The move to React was done in 2022. I noticed that one for sure.
GitHub's reliability has gotten pretty terrible since the Microsoft acquisition, well before ZIRP ended.
Citation needed?

Is this true beyond github and slack? Both were acquired btw, that could explain their availability issues (just like twitter, now X).

What about e.g. AWS or GCP? Has their availability meaningfully reduced?

I wouldn't say this applies to cloud providers, they have a very different business on their hands.

But for SaaS in general I think the trend is noticeable? Twitter led the way with massive layoffs in engineering often in the roles around reliability. The industry as a whole have aimed to cut costs however possible, and reliability/ops is usually seen as a cost-centre that gets hit hard.

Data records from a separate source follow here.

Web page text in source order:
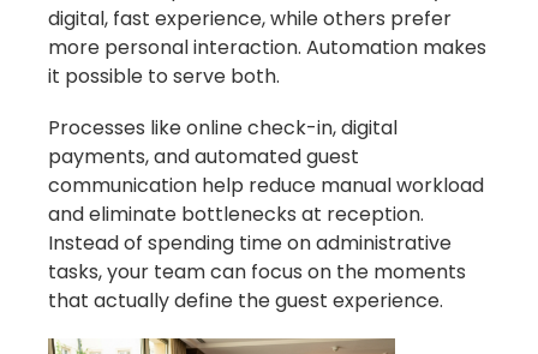
digital, fast experience, while others prefer
more personal interaction. Automation makes
it possible to serve both.
Processes like online check-in, digital
payments, and automated guest
communication help reduce manual workload
and eliminate bottlenecks at reception.
Instead of spending time on administrative
tasks, your team can focus on the moments
that actually define the guest experience.
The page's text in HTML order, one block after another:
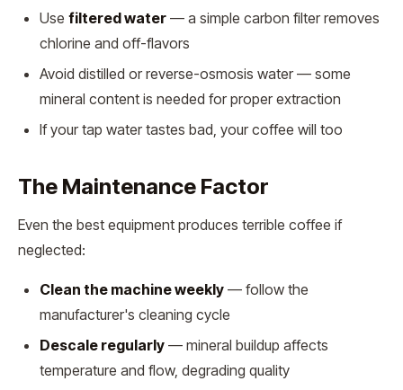
Use filtered water — a simple carbon filter removes
chlorine and off-flavors
Avoid distilled or reverse-osmosis water — some
mineral content is needed for proper extraction
If your tap water tastes bad, your coffee will too
The Maintenance Factor
Even the best equipment produces terrible coffee if
neglected:
Clean the machine weekly — follow the
manufacturer's cleaning cycle
Descale regularly — mineral buildup affects
temperature and flow, degrading quality
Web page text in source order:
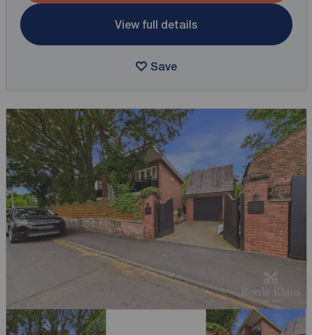
View full details
Save
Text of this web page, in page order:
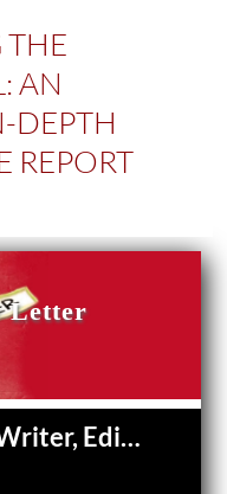
THE
AN
DEPTH
REPORT
Letter
Chuck Fager — Writer, Editor
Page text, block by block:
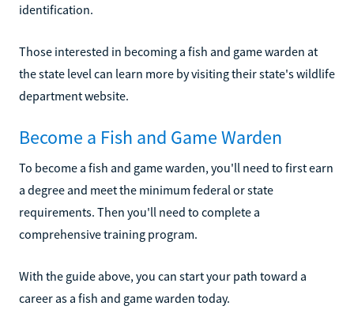
identification.
Those interested in becoming a fish and game warden at
the state level can learn more by visiting their state's wildlife
department website.
Become a Fish and Game Warden
To become a fish and game warden, you'll need to first earn
a degree and meet the minimum federal or state
requirements. Then you'll need to complete a
comprehensive training program.
With the guide above, you can start your path toward a
career as a fish and game warden today.
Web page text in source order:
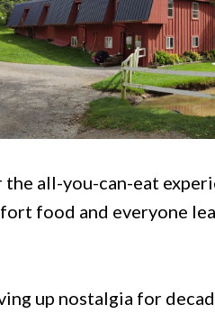
all-you-can-eat
food and everyone
up nostalgia for
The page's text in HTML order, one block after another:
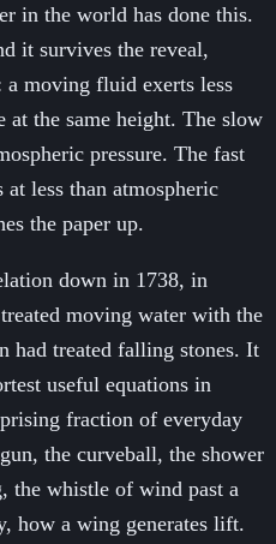
in the world has done this.
it survives the reveal,
a moving fluid exerts less
at the same height. The slow
pressure. The fast
less than atmospheric
the paper up.
down in 1738, in
moving water with the
had treated falling stones. It
useful equations in
fraction of everyday
the curveball, the shower
the whistle of wind past a
how a wing generates lift.
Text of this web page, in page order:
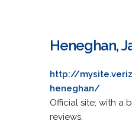
Heneghan,
http://
heneghan/
Official site; with a
reviews.
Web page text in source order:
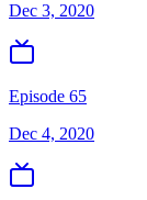
Dec 3, 2020
Episode 65
Dec 4, 2020

I've watched this in my own space (start/scale-ups and larger companies, I work in incident response tooling) as people start talking very differently about reliability and engineering investment. You hear "do more with less" about five times every day and spend that was previously greenlit by default around reliability/redundancy is under much more scrutiny now.

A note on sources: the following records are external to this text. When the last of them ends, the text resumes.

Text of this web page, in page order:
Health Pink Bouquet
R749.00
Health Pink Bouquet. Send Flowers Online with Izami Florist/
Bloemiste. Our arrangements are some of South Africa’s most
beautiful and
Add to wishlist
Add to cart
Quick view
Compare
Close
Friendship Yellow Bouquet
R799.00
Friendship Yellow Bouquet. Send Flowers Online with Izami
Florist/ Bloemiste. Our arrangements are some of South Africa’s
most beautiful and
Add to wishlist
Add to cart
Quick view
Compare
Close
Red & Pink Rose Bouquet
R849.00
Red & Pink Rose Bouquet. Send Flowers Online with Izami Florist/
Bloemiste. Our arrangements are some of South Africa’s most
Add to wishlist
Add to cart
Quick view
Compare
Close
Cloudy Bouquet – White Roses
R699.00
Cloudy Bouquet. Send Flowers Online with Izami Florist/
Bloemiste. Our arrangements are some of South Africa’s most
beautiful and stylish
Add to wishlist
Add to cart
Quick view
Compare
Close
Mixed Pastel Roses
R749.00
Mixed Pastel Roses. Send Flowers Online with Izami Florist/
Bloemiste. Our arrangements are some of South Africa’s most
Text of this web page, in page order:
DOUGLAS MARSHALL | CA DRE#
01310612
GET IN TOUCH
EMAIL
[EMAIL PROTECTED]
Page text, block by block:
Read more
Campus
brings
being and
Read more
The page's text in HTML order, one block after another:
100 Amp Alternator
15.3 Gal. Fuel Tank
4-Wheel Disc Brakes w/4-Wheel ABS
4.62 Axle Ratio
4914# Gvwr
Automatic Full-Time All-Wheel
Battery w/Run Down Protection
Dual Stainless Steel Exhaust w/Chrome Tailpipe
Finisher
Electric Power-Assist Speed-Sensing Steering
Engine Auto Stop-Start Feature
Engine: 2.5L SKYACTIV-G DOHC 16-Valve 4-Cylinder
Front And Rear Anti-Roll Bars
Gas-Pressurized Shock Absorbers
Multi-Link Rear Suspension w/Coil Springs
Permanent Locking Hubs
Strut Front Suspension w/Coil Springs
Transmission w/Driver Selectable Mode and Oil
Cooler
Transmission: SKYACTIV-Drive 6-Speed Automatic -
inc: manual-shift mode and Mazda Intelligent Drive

I see this as a silent mirror of the reduction in open-source efforts from companies now there's been a refocus on business impact and bottom-line.

even the main github.com page seems down for me now (also getting the unicorn that others saw on their repo)
Bitbucket was down for a few hours a week ago and 0 fuss was made about it in the media. Atlassian stock actually went up over the ourage
Because literally nobody uses it.
Besides projects/companies/people stuck on Bitbucket, is anyone actually voluntary using Bitbucket? I remember using it back when I was poor and it was the only choice for hosted free private repositories, but the rest of the platform was actively worse in basically every way compared to the alternatives.
If I'm not wrong, this is the third week in a row with GitHub incidents, isn't it?
The incidents history page is really damning. I didn't realize it gotten so bad
Work was impacted by a few outages that they didn’t report there.
I think that's deepseek striking back.